Lecture 1: Introduction Flashcards
Distributed Systems
A set of cooperating computers communicating over a network to achieve a coherent task. Examples include storage for big websites, big data computations like MapReduce, and peer-to-peer file sharing.
Decentralization
The absence of a central server in a system, where each node acts as both a client and a server. This can lead to increased robustness and fault tolerance.
Fault Tolerance
The ability of a system to continue operating properly in the event of failure of one or more components.
Registers
The fastest form of storage directly built into the CPU. Registers store small amounts of data and instructions being processed by the CPU, enabling nearly instantaneous access.
Nonvolatile Memory
Storage medium that retains data even when power is turned off, such as NAND flash memory used in SSDs and USB drives. Offers faster read and write speeds compared to traditional magnetic and optical storage.
Symmetric Multiprocessing (SMP)
Multiprocessor system architecture where all processors are treated equally and share access to all system resources, including memory and I/O devices.
Asymmetric Multiprocessing (AMP)
Multiprocessor system architecture where one processor is designated as the master and controls the system, while the other processors act as subordinate processors and perform specialized tasks.
Observer Pattern
Design pattern where an object, known as the subject, maintains a list of its dependents, called observers, and notifies them of any state changes, enabling them to react accordingly.
Name two common approaches to achieving fault tolerance in distributed systems.
Two common approaches are availability, where the system continues to operate despite certain failures, and recoverability, where the system can recover from failures and resume normal operation after repairs.
What are some tools used for achieving fault tolerance in distributed systems?
Non-volatile storage, such as hard drives or flash drives, is commonly used to store checkpoints or logs of system state to recover from failures.
How does scalability relate to fault tolerance in distributed systems?
Scalability allows distributed systems to handle failures by adding more resources or nodes to compensate for failures, maintaining performance despite disruptions.
What is fault tolerance, and why is it important in distributed systems?
Fault tolerance is the ability of a system to continue operating properly in the event of failure of one or more components. It’s crucial in distributed systems due to the inherent complexity and potential for failures in large-scale deployments.
What are some implementation topics commonly encountered in distributed systems?
Common implementation topics include remote procedure call (RPC), threads, and concurrency control mechanisms like locks.
What are the main infrastructure components in distributed systems?
The main infrastructure components are storage, communication, and computation.
What are some examples of distributed systems applications?
Examples include storage for big websites, big data computations such as MapReduce, and peer-to-peer file sharing.
What is the core concept of distributed systems?
The core concept of distributed systems is a set of cooperating computers communicating over a network to achieve a coherent task.
What are some reasons for building distributed systems?
Reasons include achieving high performance through parallelism, fault tolerance, handling naturally distributed problems, and achieving security through isolation.
Describe the scalability challenge in distributed systems.
Scalability refers to the ability to handle increasing workload or data by adding resources.
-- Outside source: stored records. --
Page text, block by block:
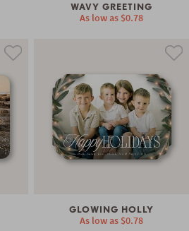
WAVY GREETING
As low as $0.78
GLOWING HOLLY
As low as $0.78
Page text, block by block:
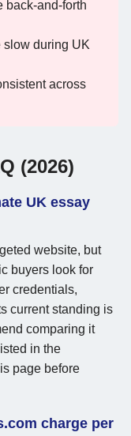
back-and-forth
slow during UK
across
(2026)
UK essay
website, but
buyers look for
credentials,
current standing is
comparing it
in the
page before
charge per

The challenge lies in ensuring that adding resources results in proportional performance improvements.
How do partial failures differ from complete failures in distributed systems?
Partial failures occur when some components of the system stop working while others continue, whereas complete failures involve the entire system becoming inoperative.
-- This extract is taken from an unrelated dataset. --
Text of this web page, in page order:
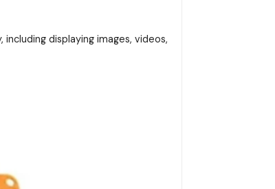
displaying images, videos,

What is the role of threads in distributed systems?
Threads are used for concurrent programming in distributed systems to harness multi-core CPUs and structure concurrent operations to simplify programming.
Explain the concept of recoverability in fault tolerance.
Recoverability refers to the system’s ability to resume normal operation after a failure, typically by saving state information and restoring it when the failure is resolved.
What is the significance of non-volatile storage in fault tolerance?
Non-volatile storage allows systems to store critical state information persistently, enabling them to recover from failures by restoring the system’s previous state.
How do distributed systems address the challenge of network failures?
Distributed systems often incorporate redundancy and error-handling mechanisms to mitigate the impact of network failures, such as replicating data or employing routing protocols.
What are the primary goals of building abstractions in distributed systems?
The goals are to simplify the interface for applications, hide the distributed nature of the underlying infrastructure, and enable easier development of distributed applications.